Early 4th of July Water Test is very good!

20 June 2018

Cris Henage and I collected our mid-summer water samples Monday June 18, 2018 between 8:50 and 9:20 am.  The results have returned to a very low level in what has been our normal range for the past several years:

#1                        Dock                        5  cfu
#2                        Cedar Fork Creek    6  cfu
#3                        Booker Creek          10 cfu

Caution level is individual reading above 400 cfu, or per-site average above 200 cfu. CFU  = colony forming units per 100ml.

Lake water temperature was 89F/31.5C, at all sites.  The lake water level was up slightly, at the next to the highest step at the spillway.  I had no rain in my rain gauge for 5-6 days preceding this test, the Eastwood Lake weather station reported 0.52 inches for the week ending June 16, 2018

This is our “Independence Day” water sample.  We took it a few days early for the reasons described in the posting with the previous results.  Since there were two of us, we were able to take some additional tests. I try to do this at least once each year.

Our sample sites are somewhat variable, except for the “dock” site which is beyond the swimming beach area.  Two years ago, the docks themselves moved about 15-20 yds. southwest (left) as you face them from the beach.  The “dock” sample site was between the two original dock locations.  For consistency, I have tried to keep that sample site close to the original location.  The old near dock location was close to deepest point in the lake, about 14’ to 14’6” when the lake is at its present full level.  The Cedar Fork Creek site is in the in-lake forebay where Cedar Fork Creek enters the lake, and the Booker Creek site is in the long arm of the lake, about halfway from the beach to the wooded shallows between the lake and the Booker Creek forebay, about even with a flagpole on the shore, 2/3 of the distance from the north shore to the south shore.  This aligns  with the original course of Booker Creek before there was a dam or lake.  There are several springs in the bottom of the lake at the west (left) side of the main bay. These springs contribute cool water that helps maintain the thermocline (layer of cool water) that is noticeable beginning 2-3 feet below the surface.

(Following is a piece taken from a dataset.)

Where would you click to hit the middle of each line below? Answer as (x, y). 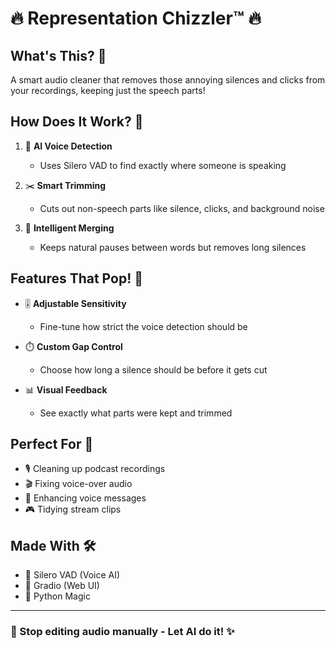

SECCI clarity readings have improved significantly since the last water sampling.  For the current test, SECCI readings  were

42” at the #1 DOCK site (total depth 10’6”)

36” at the #2 CEDAR FORK CREEK site (total depth 7’5”)

32” at the #3 BOOKER CREEK site (total depth not measured)

The routine SECCI report is taken from the dam, with results that track the #1 DOCK site.

The lake water is very warm.  It is important to remember to shower after swimming or wading because pores tend to be more open when the water is warm, and anything  on the surface (suntan oil, grass clippings, down) can become more of an irritant if it is not rinsed off.

While  we were sampling the lake water, OWASA was at the park, conducting “smoke tests” on the sanitary sewers.  This test is used to determine if stormwater can get into the sanitary sewer. If that happens, there is a chance of sewer overflows.  The storm drain system is supposed to be completely separate from the wastewater (sanitary sewer).  In this case, we are at no particular risk, because everything on the south side of the lake, beyond the first ridge, drains away from the lake, in the direction of EastGate shopping center.

Before about 2004, we had regular problems with the drainage upstream of the lake, but most of that was corrected by the time the Countryside “lift station” on Kenmore Road went on-line to pump wastewater from the northern part of our watershed over the ridge. We have had very infrequent sewage spills in our watershed.  We were notified promptly whenever that happened.. This has not occurred near enough to our watershed to have caused measurable contamination (other than one gasoline spill) in over a decade.  When it did, it cleared quickly, in 1-3 days, mostly outside of the swimming season.  There are two wastewater mains that go under the lake that serve a very localized area near the lake.  They were “sleeved” (lined) as a permanent fix in the 1980s.

Hurricane Fran produced a tremendous amount of rainfall in September 1996, making the lake look like a whitewater rapids.  This was well before any of our modern improvements.  At that time we were concerned about the safety of the water, and had no access to our water test facility (then in Burlington).  OWASA made their lab available to us for the duration of that event.  Our water quality remained consistently safe (bacteriologically),  even when there was no power and most roads were impassable.